Search code examples
marklogic

Any parameter to set max forest size in MarkLogic?


Are there any parameters to control max size of the forests? or any best practice, script in operation?


Solution

  • There is not a hard limit on forest size, but there are some general guidelines. Factors such as the size and type of documents, indexes, hardware specs, and usage patterns can affect performance.

    Guidance from chapter 3 of the MarkLogic Scalability, Availability, and Failover Guide:

    Forest Sizes Per Data Node Host

    As your content grows in size, you might need to add forests to your database. There is no limit to the number of forests in a database, but there are some guidelines for individual forest sizes where, if the guidelines are greatly exceeded, then you might see performance degradation.

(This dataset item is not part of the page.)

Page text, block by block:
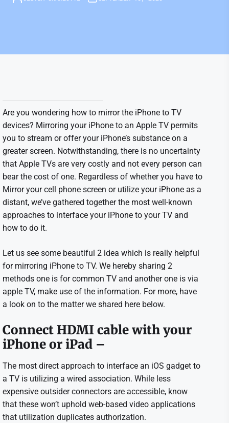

    The numbers in these guidelines are not exact, and they can vary considerably based on the content. Rather, they are approximate, rule-of-thumb sizes. These numbers are based on average sized fragments of 10k to 100k. If your fragments are much larger on average, or if you have a lot of large binary documents, then the forests can probably be larger before running into any performance degradation.

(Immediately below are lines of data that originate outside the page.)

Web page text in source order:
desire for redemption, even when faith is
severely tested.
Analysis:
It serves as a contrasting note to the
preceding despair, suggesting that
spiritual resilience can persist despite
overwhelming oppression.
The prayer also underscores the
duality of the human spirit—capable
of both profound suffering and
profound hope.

    The rule-of-thumb maximum size for a forest is 512GB. Each forest should ideally have two vCPUs of processing power available on its host, with 8GB memory per vCPU. For example, a host with eight vCPUs and 64GB memory can manage four 512GB forests. For bare-metal systems, a hardware thread (hyperthread), is equivalent to a vCPU. It is a good idea to run performance tests with your own workload and content. If you have many configured indexes you may need more memory. Memory requirements may also increase over time as projects evolve and forests grow with more content and more indexes.